These criticisms can be addressed by several recommendations:

  1. Margin of error. Don’t base high-stakes decisions on highly uncertain metrics.
  2. Reversion to the mean. Use multiple measures. These could be estimates across multiple years (as in multiyear smoothing, as another commenter suggested), or values from multiple different assessments.
  3. Few grading categories. At the very least, use more scoring categories. Better yet, use the raw scores.
  4. Ceiling effect. Use tests with a higher ceiling. This could be an interesting application for using a form of dynamic assessment for measuring learning potential, although that might be tricky from a psychometric or educational measurement perspective.
  5. Nonlinearity of feedback. Draw from a broader pool of assessments that measure learning in a variety of ways, to discourage “gaming the system” on just one test (being overly sensitive to one set of arbitrary scoring boundaries).
  6. Definition of “value.” Change the baseline expectation (either in the model itself or in the interpretation of its results) to reflect the reality that earning the same score on a harder test actually does demonstrate learning.

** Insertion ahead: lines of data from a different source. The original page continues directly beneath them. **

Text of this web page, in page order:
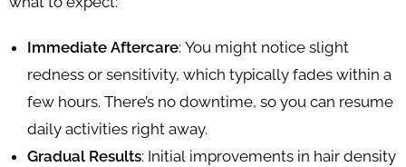
Immediate Aftercare: You might notice slight
redness or sensitivity, which typically fades within a
few hours. There’s no downtime, so you can resume
daily activities right away.
Gradual Results: Initial improvements in hair density
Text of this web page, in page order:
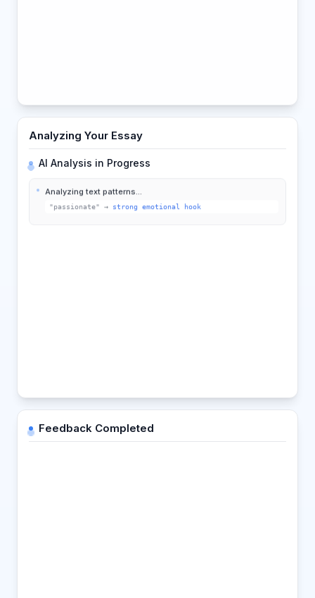
Analyzing Your Essay
AI Analysis in Progress
Analyzing text patterns...
"passionate" → strong emotional hook
Feedback Completed
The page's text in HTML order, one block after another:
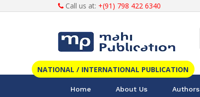
Call us at: +(91) 798 422 6340
NATIONAL / INTERNATIONAL PUBLICATION
Home About Us Authors

Those are just the statistical issues. Don’t forget all the other problems we’ve mentioned, especially: the flaws in applying aggregate inferences to the individual; the imperfect link between student performance and teacher effectiveness; the lack of usable information provided to teachers; and the importance of attracting, training, and retaining good teachers.

Some history and context on VAM in teacher evaluation

In the Columbia Journalism Review’s Tested: Covering schools in the age of micro-measurement, LynNell Hancock provides a rich survey of the history and context of the current debate over value-added modeling in teacher evaluation, with a particular focus on LA and NY.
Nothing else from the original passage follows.